→ Task objective
Your answer is the lines from the one that has "news, it's for" through the last line of the records below, retyped exactly and alone.

***** Data provided

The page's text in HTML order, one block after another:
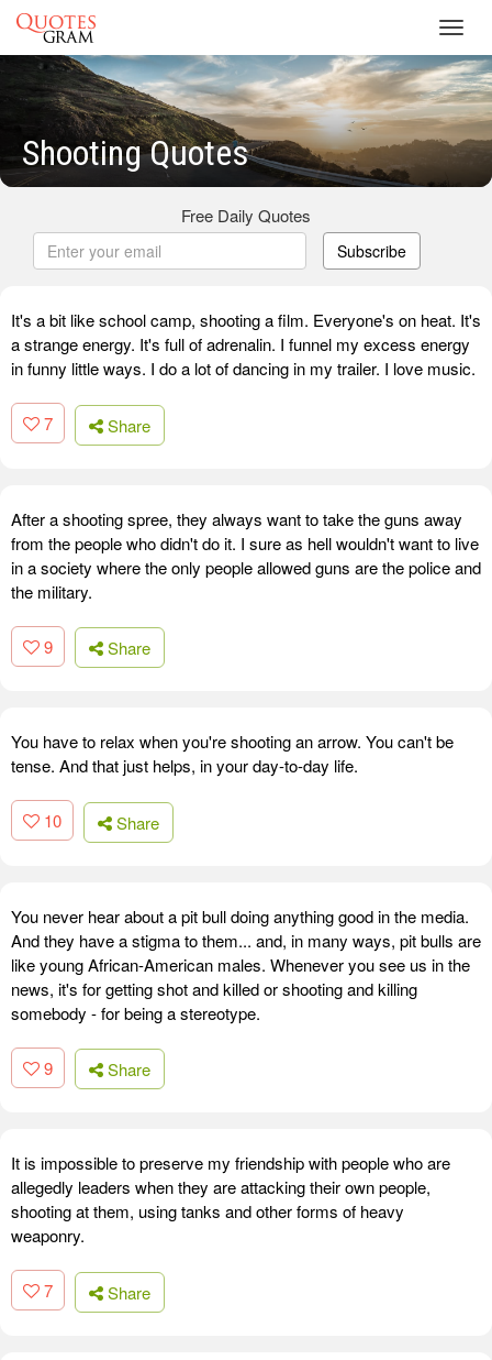
Shooting Quotes
Free Daily Quotes
Subscribe
It's a bit like school camp, shooting a film. Everyone's on heat. It's
a strange energy. It's full of adrenalin. I funnel my excess energy
in funny little ways. I do a lot of dancing in my trailer. I love music.
7 Share
After a shooting spree, they always want to take the guns away
from the people who didn't do it. I sure as hell wouldn't want to live
in a society where the only people allowed guns are the police and
the military.
9 Share
You have to relax when you're shooting an arrow. You can't be
tense. And that just helps, in your day-to-day life.
10 Share
You never hear about a pit bull doing anything good in the media.
And they have a stigma to them... and, in many ways, pit bulls are
like young African-American males. Whenever you see us in the
news, it's for getting shot and killed or shooting and killing
somebody - for being a stereotype.
9 Share
It is impossible to preserve my friendship with people who are
allegedly leaders when they are attacking their own people,
shooting at them, using tanks and other forms of heavy
weaponry.
7 Share

**********

→ Response box
news, it's for getting shot and killed or shooting and killing
somebody - for being a stereotype.
9 Share
It is impossible to preserve my friendship with people who are
allegedly leaders when they are attacking their own people,
shooting at them, using tanks and other forms of heavy
weaponry.
7 Share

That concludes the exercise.